======== GIVEN INFORMATION ========
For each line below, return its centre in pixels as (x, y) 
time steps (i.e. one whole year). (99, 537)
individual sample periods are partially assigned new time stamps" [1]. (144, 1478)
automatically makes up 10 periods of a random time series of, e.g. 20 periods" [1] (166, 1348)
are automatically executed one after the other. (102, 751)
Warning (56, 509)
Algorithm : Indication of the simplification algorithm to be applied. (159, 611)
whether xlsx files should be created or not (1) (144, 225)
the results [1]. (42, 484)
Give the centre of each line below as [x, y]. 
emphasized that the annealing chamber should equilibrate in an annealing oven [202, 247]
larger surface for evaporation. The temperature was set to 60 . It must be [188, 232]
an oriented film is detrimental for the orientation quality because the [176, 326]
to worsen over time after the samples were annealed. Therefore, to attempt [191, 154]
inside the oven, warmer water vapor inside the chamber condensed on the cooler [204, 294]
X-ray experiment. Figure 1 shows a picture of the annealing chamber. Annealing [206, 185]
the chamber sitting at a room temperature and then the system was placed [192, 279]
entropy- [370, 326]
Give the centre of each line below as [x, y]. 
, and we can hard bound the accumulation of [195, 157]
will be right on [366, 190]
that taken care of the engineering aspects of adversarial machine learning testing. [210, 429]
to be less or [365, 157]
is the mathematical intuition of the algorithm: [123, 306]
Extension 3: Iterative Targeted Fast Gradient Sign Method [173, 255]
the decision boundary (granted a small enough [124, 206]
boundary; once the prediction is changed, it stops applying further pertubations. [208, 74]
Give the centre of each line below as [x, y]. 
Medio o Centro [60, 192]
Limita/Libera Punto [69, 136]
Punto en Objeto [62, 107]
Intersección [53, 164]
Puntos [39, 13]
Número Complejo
========
======== GIVEN INFORMATION ========
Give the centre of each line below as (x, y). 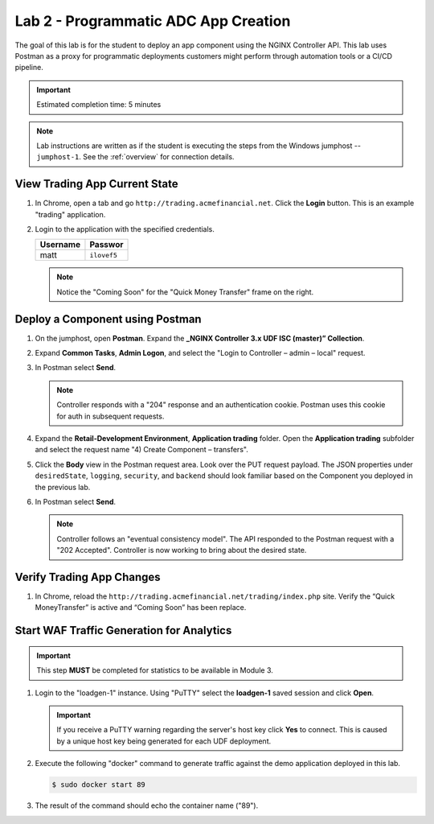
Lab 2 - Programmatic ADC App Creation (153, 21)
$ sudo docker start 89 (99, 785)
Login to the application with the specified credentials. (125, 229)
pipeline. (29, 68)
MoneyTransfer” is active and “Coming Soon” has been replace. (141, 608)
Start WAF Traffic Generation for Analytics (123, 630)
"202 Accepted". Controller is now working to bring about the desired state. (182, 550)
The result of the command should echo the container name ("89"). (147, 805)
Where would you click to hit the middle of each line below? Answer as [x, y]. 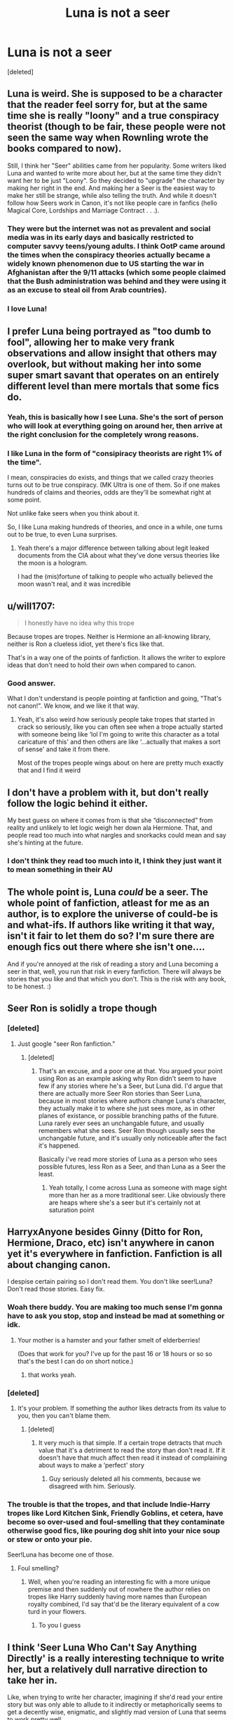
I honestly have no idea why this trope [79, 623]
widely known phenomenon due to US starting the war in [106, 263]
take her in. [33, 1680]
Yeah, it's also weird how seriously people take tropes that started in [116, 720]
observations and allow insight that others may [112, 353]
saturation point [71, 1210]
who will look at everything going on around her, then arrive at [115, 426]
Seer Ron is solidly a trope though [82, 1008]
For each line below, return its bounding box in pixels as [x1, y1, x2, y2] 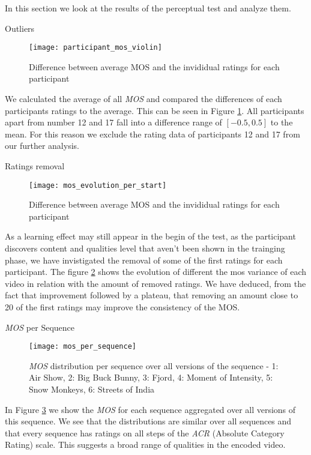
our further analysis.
========
======== GIVEN INFORMATION ========
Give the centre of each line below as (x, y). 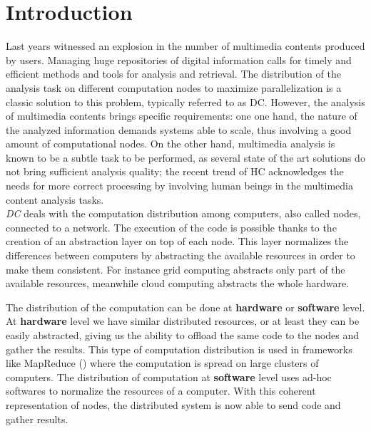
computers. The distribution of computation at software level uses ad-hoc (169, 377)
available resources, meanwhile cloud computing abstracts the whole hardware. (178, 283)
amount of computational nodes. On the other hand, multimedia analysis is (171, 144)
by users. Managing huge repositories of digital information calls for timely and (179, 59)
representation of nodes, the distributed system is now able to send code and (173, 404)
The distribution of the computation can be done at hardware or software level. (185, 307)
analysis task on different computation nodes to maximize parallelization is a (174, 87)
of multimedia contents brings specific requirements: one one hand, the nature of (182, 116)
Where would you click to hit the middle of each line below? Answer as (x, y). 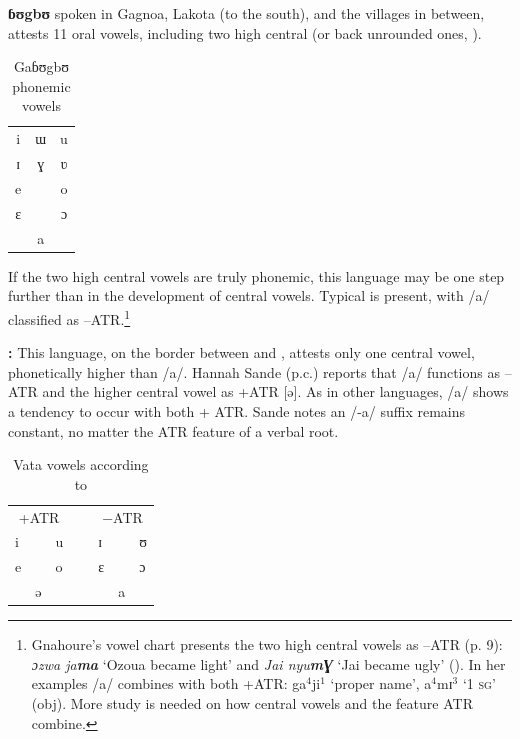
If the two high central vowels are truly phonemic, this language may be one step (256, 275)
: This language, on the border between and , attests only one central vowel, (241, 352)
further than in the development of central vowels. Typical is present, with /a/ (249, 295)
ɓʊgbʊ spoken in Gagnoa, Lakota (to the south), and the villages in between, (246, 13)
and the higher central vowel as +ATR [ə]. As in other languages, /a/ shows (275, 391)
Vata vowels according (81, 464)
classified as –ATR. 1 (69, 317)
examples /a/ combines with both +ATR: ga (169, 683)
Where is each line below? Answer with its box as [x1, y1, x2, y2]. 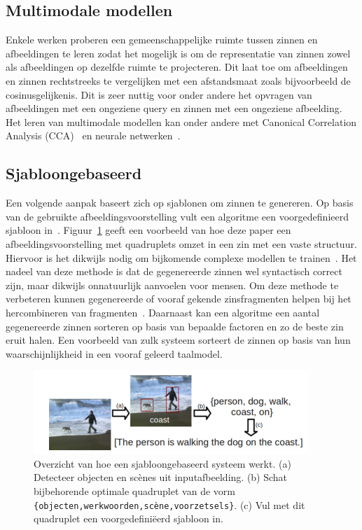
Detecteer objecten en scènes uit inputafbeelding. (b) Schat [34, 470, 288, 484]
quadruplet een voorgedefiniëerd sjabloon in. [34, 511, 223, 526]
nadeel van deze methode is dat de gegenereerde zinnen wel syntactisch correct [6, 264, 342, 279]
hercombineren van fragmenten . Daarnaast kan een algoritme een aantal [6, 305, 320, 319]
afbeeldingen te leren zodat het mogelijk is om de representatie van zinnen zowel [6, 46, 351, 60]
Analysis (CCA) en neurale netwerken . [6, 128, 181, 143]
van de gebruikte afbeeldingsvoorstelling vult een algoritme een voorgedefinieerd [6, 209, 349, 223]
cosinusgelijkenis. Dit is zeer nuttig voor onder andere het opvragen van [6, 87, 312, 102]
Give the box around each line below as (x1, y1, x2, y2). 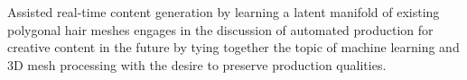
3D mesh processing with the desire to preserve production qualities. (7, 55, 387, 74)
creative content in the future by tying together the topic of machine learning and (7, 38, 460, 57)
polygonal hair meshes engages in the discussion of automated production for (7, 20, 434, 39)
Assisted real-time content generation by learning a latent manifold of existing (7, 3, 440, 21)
========
BRIEF:
From the line that has "larger surface for" through the line that has "entropy- [370, 326]", copy every line exactly as it appears above, and leave out all others.

COMPLETED TASK:
larger surface for evaporation. The temperature was set to 60 . It must be [188, 232]
an oriented film is detrimental for the orientation quality because the [176, 326]
to worsen over time after the samples were annealed. Therefore, to attempt [191, 154]
inside the oven, warmer water vapor inside the chamber condensed on the cooler [204, 294]
X-ray experiment. Figure 1 shows a picture of the annealing chamber. Annealing [206, 185]
the chamber sitting at a room temperature and then the system was placed [192, 279]
entropy- [370, 326]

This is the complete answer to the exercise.